The continuous regions on botulinum neurotoxin A (BoNT/A) light (L) chain recognized by anti-toxin antibodies (Abs) from mouse, horse and chicken have been mapped. We synthesized a panel of thirty-two 19-residue peptides that overlapped consecutively by 5 residues and encompassed the entire L chain (residues 1-453). Mouse Abs recognized 5 major antigenic regions on the L chain, horse Abs recognized 9 while chicken Abs recognized 8 major antigenic regions. Overall, however, the three host species recognized, to some extent, similar, but not identical, peptides and the levels of Abs directed against a given region varied with the immunized host. Differences in the MHC of the host caused variation in levels of Ab recognition and some epitopes showed right or left frame-shifts among the species.

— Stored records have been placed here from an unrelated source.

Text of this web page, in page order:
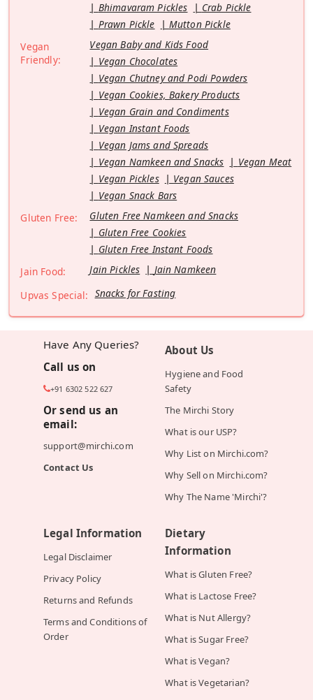
Bhimavaram Pickles
Crab Pickle
Prawn Pickle
Mutton Pickle
Vegan
Friendly:
Vegan Baby and Kids Food
Vegan Chocolates
Vegan Chutney and Podi Powders
Vegan Cookies, Bakery Products
Vegan Grain and Condiments
Vegan Instant Foods
Vegan Jams and Spreads
Vegan Namkeen and Snacks
Vegan Meat
Vegan Pickles
Vegan Sauces
Vegan Snack Bars
Gluten Free:
Gluten Free Namkeen and Snacks
Gluten Free Cookies
Gluten Free Instant Foods
Jain Food:
Jain Pickles
Jain Namkeen
Upvas Special: Snacks for Fasting
Have Any Queries?
Call us on
+91 6302 522 627
Or send us an
email:
support@mirchi.com
Contact Us
About Us
Hygiene and Food
Safety
The Mirchi Story
What is our USP?
Why List on Mirchi.com?
Why Sell on Mirchi.com?
Why The Name 'Mirchi'?
Legal Information
Legal Disclaimer
Privacy Policy
Returns and Refunds
Terms and Conditions of
Order
Dietary
Information
What is Gluten Free?
What is Lactose Free?
What is Nut Allergy?
What is Sugar Free?
What is Vegan?
What is Vegetarian?
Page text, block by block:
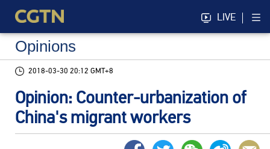
LIVE
Opinions
2018-03-30 20:12 GMT+8
Opinion: Counter-urbanization of
China's migrant workers
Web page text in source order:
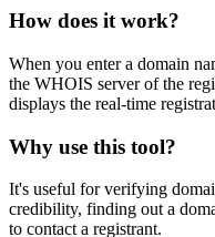
How does it work?
When you enter a domain
the WHOIS server of the
displays the real-time
Why use this tool?
It's useful for verifying
credibility, finding out a
to contact a registrant.

Selected region(s) were also uniquely recognized by one species (e.g., peptide L1 by horse Abs). Mapping of the L chain antigenic regions and the previous localization of the regions on the H chain with the same antisera, has permitted description of the complete antigenic structure of BoNT/A. The locations in the 3-dimensional structure of the antigenic regions of the entire toxin are shown for mouse Abs. In the 3-D structure, the antigenic regions are on the surface of the toxin and when antibodies are bound the enzymatic activity of the light chain is obstructed.

Characterization of Förster resonance energy transfer in a botulinum neurotoxin protease assay

Our previous article described a fluorescence-based assay for monitoring the proteolytic activity of botulinum neurotoxin types A and E (BoNT/A and BoNT/E). As detailed in that article, the assay is based on depolarization due to Förster resonance energy transfer between blue fluorescent protein (BFP) and green fluorescent protein (GFP) moieties linked via residues 134-206 of SNAP-25 (synaptosome-associated protein of 25kDa), the protein substrate for BoNT/A and BoNT/E. Before cleavage of this recombinant substrate, the polarization observed for the GFP emission, excited near the absorption maximum of the BFP, is very low due to depolarization following energy transfer from BFP to GFP. After substrate cleavage and diffusion of the fluorescent proteins beyond the energy transfer distance, the polarization is high due to observation of the emission only from directly excited GFP. This change in fluorescence polarization allows an assay, termed DARET (depolarization after resonance energy transfer), that is robust and sensitive. In this article, we characterize the spectroscopic parameters of the system before and after substrate cleavage, including excitation and emission spectra, polarizations, and lifetimes.